2型糖尿病は、糖尿病の中で最も多い型であり、全体の約90%以上を占めます。遺伝的な体質に、食べすぎや運動不足、肥満などの生活習慣が加わることで発症します。

2型糖尿病では、2つのメカニズムが血糖値の上昇に関わっています。

  • インスリン抵抗性 — 筋肉や肝臓、脂肪組織でインスリンが十分に効かなくなった状態です。体はインスリンを多く分泌して補おうとしますが、やがて膵臓の機能が追いつかなくなります
  • インスリン分泌の低下 — 膵臓のβ細胞の機能が徐々に低下し、体が必要とする量のインスリンを作れなくなります。診断時には、すでにβ細胞の機能が約80%低下しているという報告もあります

世界で8億人以上が糖尿病に罹患しており、その大部分が2型糖尿病です。日本でも約1,000万人の患者さんがいると推定され、特に中高年に多くみられますが、近年は若年層にも増加しています。

主な症状

2型糖尿病は多くの場合、初期には自覚症状がありません。健康診断や他の病気の受診時に血糖値の異常を指摘されて発見されることがほとんどです。

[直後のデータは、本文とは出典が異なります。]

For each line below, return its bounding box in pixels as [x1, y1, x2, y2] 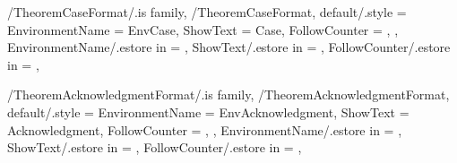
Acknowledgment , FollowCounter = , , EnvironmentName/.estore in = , [7, 120, 402, 139]
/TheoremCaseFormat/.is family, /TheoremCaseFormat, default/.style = [7, 3, 407, 21]
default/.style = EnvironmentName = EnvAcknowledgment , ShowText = [7, 102, 410, 121]
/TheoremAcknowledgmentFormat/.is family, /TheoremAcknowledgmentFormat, [7, 85, 450, 104]
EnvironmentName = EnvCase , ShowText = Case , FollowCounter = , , [7, 20, 399, 39]
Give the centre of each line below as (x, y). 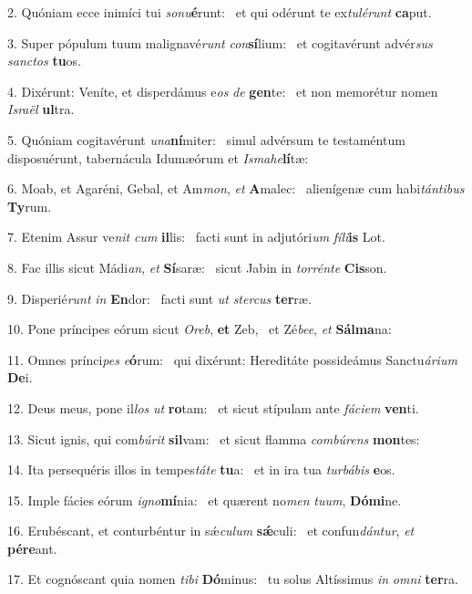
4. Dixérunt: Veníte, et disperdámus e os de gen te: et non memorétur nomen (223, 91)
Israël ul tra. (41, 109)
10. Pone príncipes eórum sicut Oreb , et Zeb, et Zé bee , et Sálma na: (200, 329)
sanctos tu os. (45, 61)
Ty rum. (30, 206)
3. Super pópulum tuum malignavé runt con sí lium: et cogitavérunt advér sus (220, 42)
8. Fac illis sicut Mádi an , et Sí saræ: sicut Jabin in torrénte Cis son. (197, 267)
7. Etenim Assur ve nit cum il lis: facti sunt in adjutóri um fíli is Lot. (196, 237)
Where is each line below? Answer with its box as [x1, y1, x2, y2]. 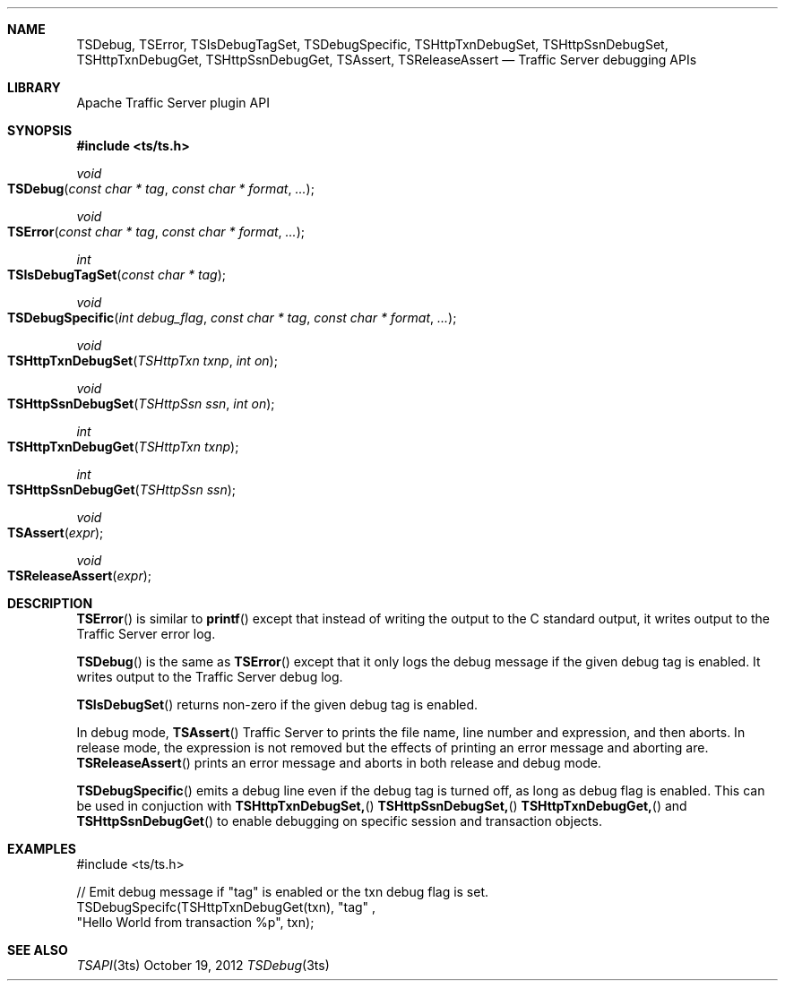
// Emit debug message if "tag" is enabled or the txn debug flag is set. [76, 884, 489, 899]
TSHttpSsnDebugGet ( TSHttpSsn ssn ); [7, 482, 237, 497]
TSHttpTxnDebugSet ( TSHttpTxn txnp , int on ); [7, 353, 278, 368]
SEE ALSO [7, 942, 68, 958]
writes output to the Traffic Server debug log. [76, 669, 343, 684]
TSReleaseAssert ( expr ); [7, 568, 152, 583]
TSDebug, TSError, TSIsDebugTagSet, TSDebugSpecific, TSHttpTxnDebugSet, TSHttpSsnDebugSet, [76, 37, 669, 52]
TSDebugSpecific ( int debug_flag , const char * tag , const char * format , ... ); [7, 310, 457, 325]
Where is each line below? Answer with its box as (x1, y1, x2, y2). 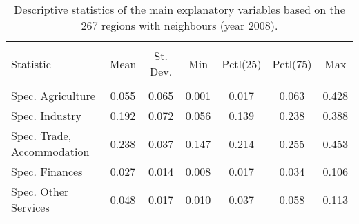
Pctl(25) (222, 55, 262, 72)
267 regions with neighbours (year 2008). (81, 17, 278, 33)
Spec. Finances (11, 163, 83, 179)
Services (11, 199, 50, 215)
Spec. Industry (11, 108, 81, 123)
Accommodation (11, 143, 90, 159)
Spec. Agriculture (11, 88, 95, 103)
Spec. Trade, (11, 128, 72, 143)
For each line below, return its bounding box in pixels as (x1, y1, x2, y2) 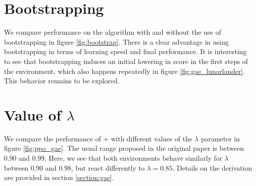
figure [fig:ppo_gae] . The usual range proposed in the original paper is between (4, 143, 244, 153)
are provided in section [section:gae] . (4, 172, 114, 183)
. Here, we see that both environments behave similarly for (44, 153, 222, 163)
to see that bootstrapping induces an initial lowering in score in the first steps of (4, 56, 248, 66)
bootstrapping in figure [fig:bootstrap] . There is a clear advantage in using (4, 36, 229, 47)
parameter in (201, 133, 240, 143)
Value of (4, 104, 61, 124)
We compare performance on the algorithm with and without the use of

血糖値が高い状態が続くと、以下のような症状が現れることがあります。

  • のどの渇き(口渇)
  • トイレが近くなる(頻尿)、夜間の排尿
  • 体重減少
  • 疲れやすい、だるい
  • 目がかすむ
  • 傷が治りにくい
  • 手足のしびれやピリピリする感じ
  • 皮膚の感染症を繰り返す

これらの症状は高血糖がかなり進行してから現れることが多く、診断された時点で10〜30%の方にはすでに細小血管や大血管の合併症の兆候がみられるという報告があります。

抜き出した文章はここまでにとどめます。